Disruption and its Aftermath in Spanish Politics
On May 15, 2011, thousands of indignados filled Madrid’s Puerta del Sol in an impromptu protest that would mark the beginning of the Spain’s anti-austerity movement. In June 2017, Emory University students taking part in the Political Science Department’s European Politics summer program, heard from Irene Martín Cortes how that single day and the protests that followed shifted the political landscape and broke what had evolved to be a two-party system in Spain.
Martín Cortes is a Professor of Political Science at the Universidad Autónoma de Madrid and a doctoral researcher with the Carlos III – Juan March Institute for Social Sciences. During the lecture, she addressed the role of the Podemos party, formed in 2014, and the impact of their rhetoric and electoral success on the Spanish political system. Students were especially interested in the gap between Podemos’ record-setting turnout in its first election as a political party and the party’s future after decreased votes in subsequent elections.
The lecture was ideally timed, just days after Prime Minister Mariano Rajoy had faced a no-confidence vote brought forward by Podemos to denounce corruption. Martín Cortes challenged students to consider the optics and symbolic importance of the vote for Podemos, even if Rajoy’s minority coalition ultimately survived.
Directed by Emory Professor of Political Science, Jeffrey Staton, the program spends three weeks in Madrid before continuing comparative study in Barcelona, Edinburgh, and Berlin.
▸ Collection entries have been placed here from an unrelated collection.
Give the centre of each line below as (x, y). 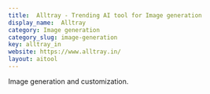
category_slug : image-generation (63, 37)
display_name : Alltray (47, 23)
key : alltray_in (35, 45)
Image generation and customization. (68, 81)
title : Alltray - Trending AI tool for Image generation (105, 15)
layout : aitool (33, 60)
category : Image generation (54, 30)
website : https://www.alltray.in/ (65, 52)

Students enroll in three courses, one examining differences in electoral and party systems across Europe and the results for public policy, a second course addressing authoritarianism and historical memory in Spain and Germany, and a third Economics course.
While in Madrid, Accent also arranged lectures with local faculty on Spanish history, as well as meetings with political figures including Miguel López, advisor to Podemos for peace and security, and Ivan Sven Glasovac, a political consultant and lobbyist who has worked extensively with Spain’s current governing party, Partido Popular.